Surrogate goals might be one of the most promising approaches to reduce (the disvalue resulting from) threats. The idea is to add to one’s current goals a surrogate goal that one did not initially care about, hoping that any potential threats will target this surrogate goal rather than what one initially cared about.
In this post, I will outline what I think are key obstacles to a successful implementation of surrogate goals.
Contents
Private information
In most settings, the threatener or the threatenee will not have perfect knowledge of the relative attractiveness of threat against the surrogate goal compared to threats against the original goal. For instance, the threatener may possess private information about how costly it is for her to carry out threats against either goal, while the threatenee may know more exactly how bad the execution of threats is compared to the loss of resources from giving in. This private information affects the feasibility of threats against either goal.
Now, it is possible that the surrogate goal may be a better threat target given the threatenee’s information, but the initial goal is better given the threatener’s (private) information. Surrogate goals don’t work in this case because the threatener will still threaten the initial goal.
The most straightforward way to deal with this problem is to make the surrogate goal more threatener-friendly so that the surrogate goal will still be the preferred target even with some private information pointing in the other direction. However, that introduces a genuine tradeoff between the probability of successfully deflecting threats to the surrogate goal and the expected loss of utility due to a worsened bargaining position. (Without private information, surrogate goals would only require an infinitesimally small concession in terms of vulnerability to threats.)
Tension between credibility and non-interference
Surrogate goals fail if it is not credible – in the eyes of potential threateners – that you actually care about the surrogate goal. But apart from human psychology, is there a strong reason why surrogate goals may be less credible than initial goals?
Unfortunately, one of the main ways how an observer can gain information about an agent’s values is to observe that agent’s behaviour and evaluate how consistent that is with a certain set of values. If an agent frequently takes actions to avoid death, that is (strong) evidence that the agent cares about survival (whether instrumentally or intrinsically). The problem is that surrogate goals should also not interfere with one’s initial goals, i.e. an agent will ideally not waste resources by pursuing surrogate goals. But in that case, threateners will find the agent’s initial goal credible but not their surrogate goal, and will thus choose to threaten the initial goal.

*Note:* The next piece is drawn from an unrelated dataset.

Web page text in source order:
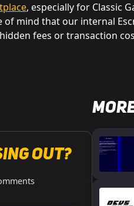
, especially for Classic
of mind that our internal
fees or transaction
out?

So the desiderata of credibility and non-interference are mutually exclusive if observing actions is a main source of evidence about values. An agent might be willing to spend some resources pursuing a surrogate goal to establish credibility, but that introduces another tradeoff between the benefits of a surrogate goal and the waste of resources. Ideally, we can avoid this tradeoff by finding other ways to make a surrogate goal credible. For instance, advanced AI systems could be built in a way that makes their goals (including surrogate goals) transparent to everyone.
Population-level goal inference
Another potential obstacle to credible surrogate goals is that inferences regarding an agent’s goals are often indirect, rather than considering that agent in detail. For instance, in a physical fight, your opponent will assume that a punch in the face is effective simply because all humans disvalue getting hit in the face, not because they have modeled you in particular. If you claim that you actually disvalue a light tap on the chest more than getting hit in the face, then that surrogate goal lacks credibility as it is not shared on a population level (in addition to psychological implausibility).
So, introducing a surrogate goal under such circumstances can’t really be done unilaterally. It poses a (possibly very difficult) coordination problem: the entire population or at least large fractions would have to endorse the surrogate goal and react accordingly. (This could be part of the explanation for why we rarely observe surrogate goals in practice.)
Side effects of actions
If actions have effects other than a direct impact on the agent’s utility function – such as making certain future actions possible or impossible – it can be very difficult to map this onto surrogate goals. In the above example, a punch has a chance of knocking you unconscious, thus making it impossible to fight back. This isn’t the case for the surrogate goal, and in general, it seems hard to credibly simulate such effects.
If we want to choose a surrogate for an AI, I’d imagine the AI would have to learn this from (fake) human preferences, too or else we’d need to make sure it has human-comprehensible representations we can use to define the goal explicitly. I don’t think the AI has to be aligned well for this to still be valuable in expectation, though.
Is there another way you’d see us being able to choose surrogates for AIs ourselves?